■ WORK INSTRUCTION: Would you find each line in the entries below with the string "nodes" and copy it?

Data items:
——————
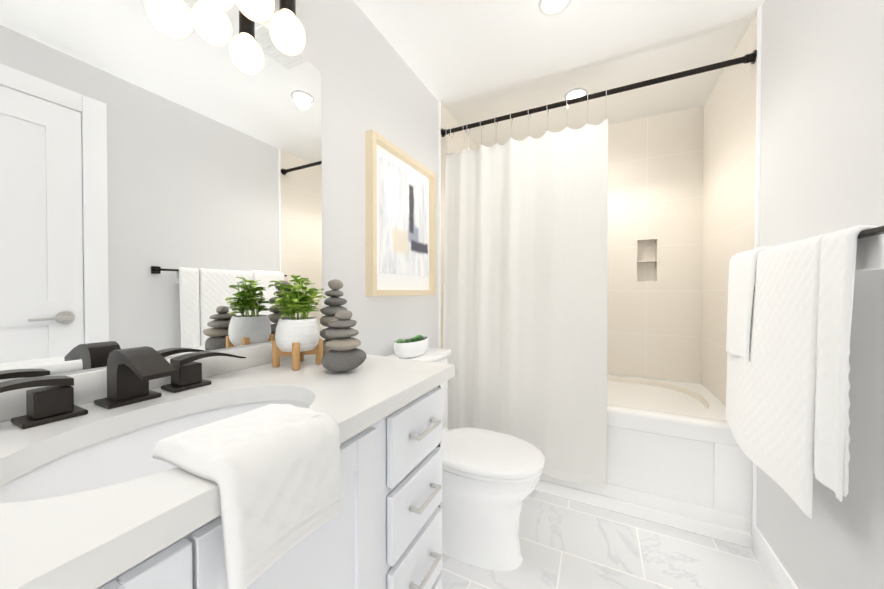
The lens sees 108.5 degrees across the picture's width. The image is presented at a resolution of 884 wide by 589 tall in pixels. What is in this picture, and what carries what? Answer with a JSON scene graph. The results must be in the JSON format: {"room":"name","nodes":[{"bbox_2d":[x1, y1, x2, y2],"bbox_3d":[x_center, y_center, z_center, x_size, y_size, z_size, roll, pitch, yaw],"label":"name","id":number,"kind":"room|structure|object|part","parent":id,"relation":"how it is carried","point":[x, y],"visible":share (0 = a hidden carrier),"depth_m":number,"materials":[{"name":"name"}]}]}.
{"room":"bathroom","nodes":[
{"label":"bathroom","id":0,"kind":"room"},
{"bbox_2d":[46,0,437,375],"bbox_3d":[-0.563,-0.048,1.015,0.100,2.300,4.025,0,1,26],"label":"wall","id":1,"kind":"structure","parent":0,"point":[370,79],"depth_m":1.33,"materials":[{"name":"white paint"}]},
{"bbox_2d":[0,0,321,381],"bbox_3d":[-0.885,-0.320,0.232,0.005,0.940,2.040,0,1,26],"label":"mirror","id":2,"kind":"object","parent":1,"relation":"attached to","point":[161,177],"visible":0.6,"depth_m":0.70,"materials":[{"name":"clear glass"}]},
{"bbox_2d":[0,336,324,419],"bbox_3d":[-0.877,0.185,0.243,0.016,0.060,2.068,0,1,26],"label":"backsplash","id":3,"kind":"structure","parent":1,"relation":"attached to","point":[89,384],"depth_m":0.63,"materials":[{"name":"white stone"}]},
{"bbox_2d":[199,0,305,55],"bbox_3d":[-0.557,-0.845,0.734,0.147,0.360,0.600,0,1,26],"label":"vanity light","id":4,"kind":"object","parent":1,"relation":"attached to","point":[287,33],"visible":1,"depth_m":0.87,"materials":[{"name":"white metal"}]},
{"bbox_2d":[365,129,435,295],"bbox_3d":[-0.181,-0.350,1.627,0.040,0.710,0.591,0,1,26],"label":"picture frame","id":5,"kind":"object","parent":1,"relation":"attached to","point":[400,222],"visible":1,"depth_m":1.55,"materials":[{"name":"brown wood"}]},
{"bbox_2d":[438,101,440,348],"bbox_3d":[-0.015,-0.059,2.007,0.010,2.300,0.012,0,1,26],"label":"trim","id":6,"kind":"structure","parent":1,"relation":"attached to","point":[439,224],"depth_m":2.00,"materials":[{"name":"white"}]},
{"bbox_2d":[441,103,477,348],"bbox_3d":[0.157,-0.321,2.358,0.008,1.783,0.775,0,1,26],"label":"wall tile","id":7,"kind":"structure","parent":1,"relation":"attached to","point":[456,141],"depth_m":2.06,"materials":[{"name":"beige tile"}]},
{"bbox_2d":[353,0,764,147],"bbox_3d":[0.159,-1.244,0.648,1.710,0.100,4.025,0,1,26],"label":"ceiling","id":8,"kind":"structure","parent":0,"point":[470,61],"depth_m":1.58,"materials":[{"name":"white paint"}]},
{"bbox_2d":[538,0,570,15],"bbox_3d":[0.462,-1.199,1.299,0.132,0.016,0.132,0,1,26],"label":"recessed light","id":9,"kind":"object","parent":8,"relation":"in","point":[550,7],"visible":1,"depth_m":1.32,"materials":[{"name":"white paint"}]},
{"bbox_2d":[564,87,587,99],"bbox_3d":[0.808,-1.206,1.920,0.132,0.016,0.132,0,1,26],"label":"recessed light","id":10,"kind":"object","parent":8,"relation":"in","point":[575,93],"visible":0.65,"depth_m":1.91,"materials":[{"name":"white paint"}]},
{"bbox_2d":[440,490,773,588],"bbox_3d":[0.159,1.155,0.673,1.710,0.100,4.025,0,1,26],"label":"floor","id":11,"kind":"structure","parent":0,"point":[567,543],"depth_m":1.32,"materials":[{"name":"tile"}]},
{"bbox_2d":[64,372,454,588],"bbox_3d":[-0.647,0.681,0.132,0.524,0.860,2.050,0,1,26],"label":"bathroom vanity","id":12,"kind":"object","parent":11,"relation":"on","point":[386,533],"depth_m":0.62,"materials":[{"name":"white wood"}]},
{"bbox_2d":[0,354,454,588],"bbox_3d":[-0.651,0.233,0.132,0.520,0.035,2.068,0,1,26],"label":"countertop","id":13,"kind":"structure","parent":12,"relation":"on","point":[59,549],"depth_m":0.36,"materials":[{"name":"white stone"}]},
{"bbox_2d":[0,346,247,427],"bbox_3d":[-0.580,0.158,0.612,0.156,0.105,0.446,0,1,26],"label":"faucet","id":14,"kind":"object","parent":13,"relation":"on","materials":[{"name":"brown metal"}]},
{"bbox_2d":[0,388,315,519],"bbox_3d":[-0.415,0.326,0.532,0.315,0.182,0.445,0,1,26],"label":"sink","id":15,"kind":"object","parent":13,"relation":"in","point":[50,479],"depth_m":0.54,"materials":[{"name":"white ceramic"}]},
{"bbox_2d":[152,404,340,588],"bbox_3d":[-0.259,0.265,0.453,0.162,0.165,0.179,0,1,26],"label":"hand towel","id":16,"kind":"object","parent":13,"relation":"on","point":[272,471],"visible":1,"depth_m":0.40,"materials":[{"name":"white fabric"}]},
{"bbox_2d":[268,275,326,370],"bbox_3d":[-0.424,0.076,0.929,0.156,0.262,0.152,0,1,26],"label":"plant pot","id":17,"kind":"object","parent":13,"relation":"on","point":[297,338],"visible":1,"depth_m":0.90,"materials":[{"name":"white ceramic"}]},
{"bbox_2d":[320,279,346,355],"bbox_3d":[-0.352,0.078,1.033,0.107,0.254,0.106,0,1,26],"label":"stone stack","id":18,"kind":"object","parent":13,"relation":"on","point":[334,301],"visible":0.54,"depth_m":1.00,"materials":[{"name":"grey stone"}]},
{"bbox_2d":[321,310,365,371],"bbox_3d":[-0.265,0.124,0.865,0.110,0.164,0.110,0,1,26],"label":"stone stack","id":19,"kind":"object","parent":13,"relation":"on","point":[344,354],"visible":1,"depth_m":0.83,"materials":[{"name":"grey stone"}]},
{"bbox_2d":[386,347,544,570],"bbox_3d":[0.092,0.694,1.423,0.704,0.808,0.414,0,1,26],"label":"toilet","id":20,"kind":"object","parent":11,"relation":"on","point":[490,479],"visible":0.56,"depth_m":1.28,"materials":[{"name":"white ceramic"}]},
{"bbox_2d":[393,335,428,357],"bbox_3d":[-0.141,0.245,1.510,0.120,0.086,0.256,0,1,26],"label":"pot","id":21,"kind":"object","parent":20,"relation":"on","point":[414,346],"visible":1,"depth_m":1.44,"materials":[{"name":"white ceramic"}]},
{"bbox_3d":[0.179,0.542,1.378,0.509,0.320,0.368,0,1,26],"label":"seat","id":22,"kind":"part","parent":20,"relation":"part of","materials":[{"name":"white plastic"}]},
{"bbox_2d":[534,374,752,547],"bbox_3d":[0.831,0.833,2.039,1.504,0.516,0.769,0,1,26],"label":"bathtub","id":23,"kind":"object","parent":11,"relation":"on","point":[677,458],"visible":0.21,"depth_m":1.53,"materials":[{"name":"white ceramic"}]},
{"bbox_2d":[607,106,702,383],"bbox_3d":[1.024,-0.063,2.422,1.510,2.300,0.100,0,1,26],"label":"wall","id":24,"kind":"structure","parent":0,"point":[655,212],"depth_m":2.15,"materials":[{"name":"tile"}]},
{"bbox_2d":[752,0,883,588],"bbox_3d":[0.882,-0.041,0.306,0.100,2.300,4.025,0,1,26],"label":"wall","id":25,"kind":"structure","parent":0,"point":[822,126],"depth_m":0.92,"materials":[{"name":"white paint"}]},
{"bbox_2d":[441,50,756,488],"bbox_3d":[0.666,-0.034,1.694,1.506,2.034,0.090,0,1,26],"label":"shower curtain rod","id":26,"kind":"object","parent":25,"relation":"attached to","point":[525,282],"visible":0.92,"depth_m":1.76,"materials":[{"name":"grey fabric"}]},
{"bbox_2d":[443,118,607,488],"bbox_3d":[0.423,0.042,1.807,0.916,1.878,0.077,0,1,26],"label":"shower curtain","id":27,"kind":"object","parent":26,"relation":"hanging from","point":[526,224],"depth_m":1.77,"materials":[{"name":"fabric"}]},
{"bbox_2d":[701,12,756,404],"bbox_3d":[1.506,-0.314,1.696,0.008,1.783,0.775,0,1,26],"label":"wall tile","id":28,"kind":"structure","parent":25,"relation":"attached to","point":[729,163],"depth_m":1.68,"materials":[{"name":"beige tile"}]},
{"bbox_2d":[752,6,761,551],"bbox_3d":[1.331,-0.052,1.346,0.010,2.300,0.012,0,1,26],"label":"trim","id":29,"kind":"structure","parent":25,"relation":"attached to","point":[757,214],"depth_m":1.34,"materials":[{"name":"white"}]},
{"bbox_2d":[753,525,798,588],"bbox_3d":[1.101,1.043,0.891,0.012,0.120,1.027,0,1,26],"label":"baseboard","id":30,"kind":"structure","parent":25,"relation":"attached to","point":[775,571],"depth_m":1.21,"materials":[{"name":"white wood"}]},
{"bbox_2d":[726,225,883,518],"bbox_3d":[1.090,0.203,1.000,0.134,0.747,0.874,0,1,26],"label":"towels","id":31,"kind":"object","parent":25,"relation":"attached to","point":[789,314],"visible":1,"depth_m":0.88,"materials":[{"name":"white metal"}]}
]}
——————
■ PROBLEM SOLUTION:
The lens sees 108.5 degrees across the picture's width. The image is presented at a resolution of 884 wide by 589 tall in pixels. What is in this picture, and what carries what? Answer with a JSON scene graph. The results must be in the JSON format: {"room":"name","nodes":[{"bbox_2d":[x1, y1, x2, y2],"bbox_3d":[x_center, y_center, z_center, x_size, y_size, z_size, roll, pitch, yaw],"label":"name","id":number,"kind":"room|structure|object|part","parent":id,"relation":"how it is carried","point":[x, y],"visible":share (0 = a hidden carrier),"depth_m":number,"materials":[{"name":"name"}]}]}.
{"room":"bathroom","nodes":[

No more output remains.